Study material =>
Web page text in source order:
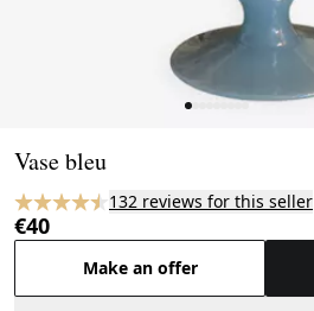
Vase bleu
132 reviews for this seller
€40
Make an offer
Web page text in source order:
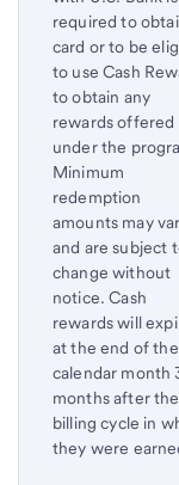
required to
card or to be
to use Cash
to obtain any
rewards offered
under the
Minimum
redemption
amounts may
and are subject
change without
notice. Cash
rewards will
at the end of the
calendar month
months after the
billing cycle in
they were

Aim of the exercise =>
Could the entries above be retyped exactly, with the pictures left out?

Exercise solution =>
Web page text in source order:
Vase bleu
132 reviews for this seller
€40
Make an offer
Web page text in source order:
required to
card or to be
to use Cash
to obtain any
rewards offered
under the
Minimum
redemption
amounts may
and are subject
change without
notice. Cash
rewards will
at the end of the
calendar month
months after the
billing cycle in
they were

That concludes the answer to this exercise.